- Try it -
From the listing below, copy every line with the word "security".

- Exercise data -
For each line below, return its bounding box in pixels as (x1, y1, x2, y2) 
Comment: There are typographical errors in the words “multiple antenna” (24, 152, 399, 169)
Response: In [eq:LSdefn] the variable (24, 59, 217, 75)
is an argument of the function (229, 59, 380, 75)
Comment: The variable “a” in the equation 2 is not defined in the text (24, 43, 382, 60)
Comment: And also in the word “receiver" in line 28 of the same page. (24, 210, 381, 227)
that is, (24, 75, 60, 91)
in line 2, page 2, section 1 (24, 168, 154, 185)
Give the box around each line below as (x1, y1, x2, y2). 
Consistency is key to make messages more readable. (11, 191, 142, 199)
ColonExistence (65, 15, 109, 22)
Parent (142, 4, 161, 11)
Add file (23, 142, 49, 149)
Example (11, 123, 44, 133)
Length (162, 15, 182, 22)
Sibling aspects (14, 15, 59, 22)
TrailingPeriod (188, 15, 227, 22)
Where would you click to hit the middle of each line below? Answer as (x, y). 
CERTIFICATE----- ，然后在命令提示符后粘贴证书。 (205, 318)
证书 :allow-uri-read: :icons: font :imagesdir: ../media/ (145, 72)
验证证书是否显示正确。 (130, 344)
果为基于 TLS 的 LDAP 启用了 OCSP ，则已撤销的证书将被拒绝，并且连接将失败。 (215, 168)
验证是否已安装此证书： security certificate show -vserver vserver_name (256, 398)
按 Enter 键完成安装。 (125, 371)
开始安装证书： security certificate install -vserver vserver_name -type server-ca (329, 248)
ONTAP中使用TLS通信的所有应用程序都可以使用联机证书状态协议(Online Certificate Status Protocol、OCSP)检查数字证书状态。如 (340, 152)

- Answer box -
验证是否已安装此证书： security certificate show -vserver vserver_name (256, 398)
开始安装证书： security certificate install -vserver vserver_name -type server-ca (329, 248)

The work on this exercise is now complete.